Article 24: Force majeure

  1. If we fail to fulfil our contractual obligations to you, this cannot be attributed to us in the event of force majeure.
  2. In the following circumstances there is in any case force majeure on our side:
    1. war, revolt, mobilisation, riots at home and abroad, government measures or a threat of these/similar circumstances;
    2. disruption of existing currency ratios at the time the agreement was entered into;
    3. operational failures or failures in our services due to fire, burglary, sabotage, power failure, failure of Internet or telephone connections, cybercrime, strikes, natural phenomena, (natural) disasters, and suchlike due to which, for example, our website is not (fully) available or fails to work properly;
    4. transport difficulties and delivery (completion) problems caused by weather conditions, roadblocks, accidents, import and export hindering measures, a (temporary) lack of the necessary parts and suchlike;
    5. illness or death of the intended teacher of a course at such a time due to which we are not reasonably able to arrange an adequate replacement on time.
  3. In case of force majeure, we may terminate the agreement - by means of a written statement addressed to you - or adjust our work/deliveries or postpone these for a reasonable period. We do not have to pay compensation to you in this case.
  4. What if the force majeure situation enters after we have already partially executed the agreement? In this case, we are entitled to the fee for the work/deliveries already executed.
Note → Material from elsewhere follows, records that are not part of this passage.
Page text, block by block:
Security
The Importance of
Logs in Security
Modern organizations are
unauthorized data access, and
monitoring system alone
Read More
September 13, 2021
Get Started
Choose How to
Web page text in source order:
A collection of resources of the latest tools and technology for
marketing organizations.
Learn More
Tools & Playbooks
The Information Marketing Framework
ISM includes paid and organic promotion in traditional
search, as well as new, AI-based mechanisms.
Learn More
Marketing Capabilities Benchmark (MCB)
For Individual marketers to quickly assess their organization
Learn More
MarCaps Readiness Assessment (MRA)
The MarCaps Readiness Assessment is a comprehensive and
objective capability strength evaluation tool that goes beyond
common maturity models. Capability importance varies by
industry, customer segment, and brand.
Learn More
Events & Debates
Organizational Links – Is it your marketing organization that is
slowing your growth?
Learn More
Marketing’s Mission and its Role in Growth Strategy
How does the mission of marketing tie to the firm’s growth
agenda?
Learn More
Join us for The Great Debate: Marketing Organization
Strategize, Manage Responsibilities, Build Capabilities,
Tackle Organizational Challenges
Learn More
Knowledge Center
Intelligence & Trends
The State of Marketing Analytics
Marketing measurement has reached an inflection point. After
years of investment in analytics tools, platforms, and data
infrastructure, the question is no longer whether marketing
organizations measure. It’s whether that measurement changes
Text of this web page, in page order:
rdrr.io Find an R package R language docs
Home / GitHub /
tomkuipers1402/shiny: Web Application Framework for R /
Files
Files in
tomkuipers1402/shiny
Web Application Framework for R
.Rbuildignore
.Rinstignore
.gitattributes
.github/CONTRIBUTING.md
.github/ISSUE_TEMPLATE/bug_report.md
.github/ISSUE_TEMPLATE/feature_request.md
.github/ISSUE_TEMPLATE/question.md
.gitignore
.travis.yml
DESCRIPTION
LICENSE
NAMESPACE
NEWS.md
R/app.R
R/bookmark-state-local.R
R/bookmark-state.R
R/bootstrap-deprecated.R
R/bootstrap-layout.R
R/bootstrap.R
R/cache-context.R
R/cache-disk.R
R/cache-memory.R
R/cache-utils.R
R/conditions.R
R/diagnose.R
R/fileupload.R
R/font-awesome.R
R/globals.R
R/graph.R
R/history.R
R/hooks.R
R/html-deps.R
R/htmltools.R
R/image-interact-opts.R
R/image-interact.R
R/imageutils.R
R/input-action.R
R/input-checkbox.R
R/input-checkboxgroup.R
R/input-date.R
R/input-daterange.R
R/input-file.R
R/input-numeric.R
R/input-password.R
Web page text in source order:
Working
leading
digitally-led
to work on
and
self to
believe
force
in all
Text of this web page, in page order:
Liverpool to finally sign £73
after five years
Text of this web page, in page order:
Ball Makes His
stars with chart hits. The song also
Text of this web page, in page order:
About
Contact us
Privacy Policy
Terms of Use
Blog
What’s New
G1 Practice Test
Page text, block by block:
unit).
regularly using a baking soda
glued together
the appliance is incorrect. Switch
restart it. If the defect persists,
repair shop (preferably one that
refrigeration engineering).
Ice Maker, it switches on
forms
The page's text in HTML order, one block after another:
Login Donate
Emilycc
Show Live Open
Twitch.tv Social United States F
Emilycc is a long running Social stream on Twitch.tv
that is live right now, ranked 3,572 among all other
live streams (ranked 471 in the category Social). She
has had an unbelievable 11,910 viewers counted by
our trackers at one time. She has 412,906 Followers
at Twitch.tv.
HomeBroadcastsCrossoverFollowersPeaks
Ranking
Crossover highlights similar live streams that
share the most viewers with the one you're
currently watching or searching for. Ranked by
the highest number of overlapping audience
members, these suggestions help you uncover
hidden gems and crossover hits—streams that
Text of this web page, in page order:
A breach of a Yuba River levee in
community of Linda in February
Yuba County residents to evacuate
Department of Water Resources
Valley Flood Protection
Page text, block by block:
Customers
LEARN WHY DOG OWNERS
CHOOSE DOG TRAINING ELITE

Article 25: Cancellation - suspension

  1. This article does not apply to termination within the statutory reflection period as referred to in Article 4.
  2. If you cancel the agreement prior to or during the execution, we may charge you a fixed compensation for:
    1. all costs incurred (such as already purchased parts);
    2. our damage suffered due to cancellation, including the lost profit.
    Dependent on work/deliveries already carried out or costs incurred, this compensation will be 20% to 100% of the agreed price/fee.
  3. If you cancel/postpone a planned appointment less than 24 hours beforehand or are not present at the agreed time, we may charge you the time reserved for it.
  4. You shall indemnify us against any third-party claims arising from the cancellation.
  5. We may set off the compensation due against all amounts paid by you and your possible counterclaims.
  6. Do you request us to suspend the execution of the agreement? In this case, we may immediately claim the fee for all the work/deliveries that have been carried out and charge this to you. This also applies to costs incurred, costs arising from the suspension and the hours we/third parties engaged by us have already reserved for the suspension period at that time.
  7. Costs that we incur for resuming the work/deliveries are also at your expense. What if we cannot resume the execution of the agreement after the suspension? In this case, we may terminate the agreement by means of a written statement addressed to you.

Article 26: Applicable law – jurisdiction

  1. Our agreements are governed by the laws of the Netherlands.
  2. We exclude the applicability of the Vienna Sales Convention (CISG).
  3. We submit disputes to the court competent in our place of establishment. In addition, we always retain the right to submit the dispute to the competent court in your place of establishment or residence.
  4. As a consumer, you may always choose the legally competent court, even if we choose another court. You will then inform us of your choice within one month after receipt of the summons.
  5. If you are established/residing outside of the Netherlands, we may also submit the dispute to the competent court in the country or the state where you are established/reside.